Possiamo scaricarci la coscienza di ogni responsabilità – in maniera disonesta, io credo – ma ciò non toglie che il problema esista.
Perché l’estinzione c’è sempre stata, ma noi abbiamo dato una bella spinta all’acceleratore.

Se si estinguono le specie diminuisce la biodiversità, e peggiora la qualità della nostra vita di esseri umani.

Un paio di esempi scemi?
La grande varietà delle specie viventi nell’ambiente che ci circonda ci garantisce una gratificazione estetica, ed al contempo ci mette al riparo dagli effetti più gravi delle grandi epidemie.
Un ecosistema altamente biodiversificato ha una maggiore capacità nel limitare il diffondersi di infezioni e malattie.
La varietà e l’abbondanza delle sole specie vegetali promette abbondantissime risorse naturali per la cura delle malattie.
La biodiversità incide sulla nostra dieta, e la troviamo sulla nostra tavola – un minestrone con 26 verdure è indice di una biodiversità più elevata di un riso alla cantonese.

Ma c’è ancora di più – la biodiversità è una misura, ed una garanzia, della capacità di un sistema di sopravvivere e tornare a garantire i servizi minimi dopo una crisi.
Ed è strettamente connessa – credeteci o meno – alle condizioni sociali, economiche e politiche della popolazione umana coinvolta.
Questa capacità di incassare il trauma e tornare a funzionare si chiama Resilienza.
E ne parleremo fra una settimana.
——————————

* A titolo strettamente documentario, aggiungo che tutti i miei lavori accademici pubblicati avevano a che fare, di riffa o di raffa, con la biodiversità e la sua misura.

** Beh, ok, nel momento in cui considero un ambiente aperto come uno stadio, ci saranno un buon numero di specie non considerate – dai piccioni agli scarafaggi, ai cani della polizia alle pantegane negli scantinati.
ma spero che l’esempio sia chiaro.

Autore: Davide Mana

Paleontologist. By day, researcher, teacher and ecological statistics guru. By night, pulp fantasy author-publisher, translator and blogger. In the spare time, Orientalist Anonymous, guerilla cook.

15 thoughts on “5 post sull’ambiente – Biodiversità

  1. Mi piace, mi piace! Seguirò con sommo interesse anche gli altri quattro post! 🙂

    Ciao,
    Gianluca

  2. Reblogged this on i cittadini prima di tutto.

  3. Mi viene in mente la parola “cultura” da associare alle parole “pubblica amministrazione”, il che dovrebbe portare a “gestione del territorio”, a “investimenti” e a “progettare per le prossime generazioni”. Poi mi viene mal di testa e un senso di tristezza.

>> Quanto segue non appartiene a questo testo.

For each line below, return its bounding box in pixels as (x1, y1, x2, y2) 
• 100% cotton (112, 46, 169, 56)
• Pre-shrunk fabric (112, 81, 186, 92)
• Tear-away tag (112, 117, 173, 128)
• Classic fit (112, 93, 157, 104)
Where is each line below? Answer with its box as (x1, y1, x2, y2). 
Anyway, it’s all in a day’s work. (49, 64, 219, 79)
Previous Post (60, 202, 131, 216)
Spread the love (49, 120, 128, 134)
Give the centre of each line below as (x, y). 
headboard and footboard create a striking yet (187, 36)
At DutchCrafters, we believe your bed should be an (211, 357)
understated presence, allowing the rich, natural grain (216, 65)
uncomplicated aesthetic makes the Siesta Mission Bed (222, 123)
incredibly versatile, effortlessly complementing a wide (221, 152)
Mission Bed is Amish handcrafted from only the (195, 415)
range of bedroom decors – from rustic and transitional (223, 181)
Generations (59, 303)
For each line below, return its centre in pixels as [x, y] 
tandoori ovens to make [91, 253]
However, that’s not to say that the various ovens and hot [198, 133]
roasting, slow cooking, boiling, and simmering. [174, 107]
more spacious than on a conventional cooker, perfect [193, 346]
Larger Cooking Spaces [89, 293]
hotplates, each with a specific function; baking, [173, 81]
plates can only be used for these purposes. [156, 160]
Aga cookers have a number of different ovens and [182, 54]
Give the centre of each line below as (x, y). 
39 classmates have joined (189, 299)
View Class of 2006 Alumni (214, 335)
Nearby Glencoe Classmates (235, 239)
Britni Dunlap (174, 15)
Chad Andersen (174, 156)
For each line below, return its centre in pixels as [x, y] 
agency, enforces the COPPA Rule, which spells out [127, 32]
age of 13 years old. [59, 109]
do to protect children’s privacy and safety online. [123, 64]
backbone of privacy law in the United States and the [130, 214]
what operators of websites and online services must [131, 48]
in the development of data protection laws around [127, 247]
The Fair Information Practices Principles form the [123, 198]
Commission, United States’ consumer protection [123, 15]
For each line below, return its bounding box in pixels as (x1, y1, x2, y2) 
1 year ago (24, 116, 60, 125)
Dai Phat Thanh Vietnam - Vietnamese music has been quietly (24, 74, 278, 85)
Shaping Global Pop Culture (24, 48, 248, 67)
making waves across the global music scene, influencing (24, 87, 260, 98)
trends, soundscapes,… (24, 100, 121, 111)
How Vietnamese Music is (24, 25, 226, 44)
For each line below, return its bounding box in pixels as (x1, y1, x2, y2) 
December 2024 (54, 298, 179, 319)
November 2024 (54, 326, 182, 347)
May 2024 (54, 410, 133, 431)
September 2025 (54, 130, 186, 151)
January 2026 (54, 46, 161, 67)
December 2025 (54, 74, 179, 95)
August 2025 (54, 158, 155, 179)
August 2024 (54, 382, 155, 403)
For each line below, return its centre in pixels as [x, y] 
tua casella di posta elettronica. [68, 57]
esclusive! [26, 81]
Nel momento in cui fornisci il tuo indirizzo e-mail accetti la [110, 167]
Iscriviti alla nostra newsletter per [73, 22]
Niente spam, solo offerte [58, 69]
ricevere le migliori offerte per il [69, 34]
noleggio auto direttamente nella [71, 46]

  4. Onestamente è molto molto difficile non cedere all’amarezza.
    Non importa quante iniziative si propongano, si finisce sempre col venire bocciati a morte.
    C’è una compagine di personaggi vecchi, ignoranti e intoccabili pronta a colare a picco qualsiasi cosa abbia anche solo la vaga parvenza del nuovo.
    È tristissimo.

  5. ciao, sono un “lurker” di questo blog da diversi mesi e colgo l’occasione di ringraziarti per questo post. Come insegnante di scuola media credo che utilizzerò questa tua spiegazione della biodiversità in una delle mie lezioni. Mi sembra sufficientemente chiara da essere compresa anche dai miei studenti (hanno circa 12 anni).
    Complimenti in generale per il blog!

  6. Bell’articolo, come tutti i tuoi che toccano questi argomenti.
    Di solito i discorsi su queesti temi sono sempre sbilanciati da un’estremità o dall’altra, mentre questo approccio di “testa” e non di “pancia” purtroppo è raro in chi dovrebbe divulgare tale conoscenza.

  7. David, mi farebbe piacere sapere come i ragazzi prenderanno questa spiegazione.
    In bocca al lupo per le lezioni!

  8. Complimenti soprattutto per la capacità di sintesi! Riesci ad essere chiaro ed esaustivo in poche righe…

    In effetti il panda (suo malgrado) ha un po’ stufato, ormai rischia solo di brendere il discordo banale.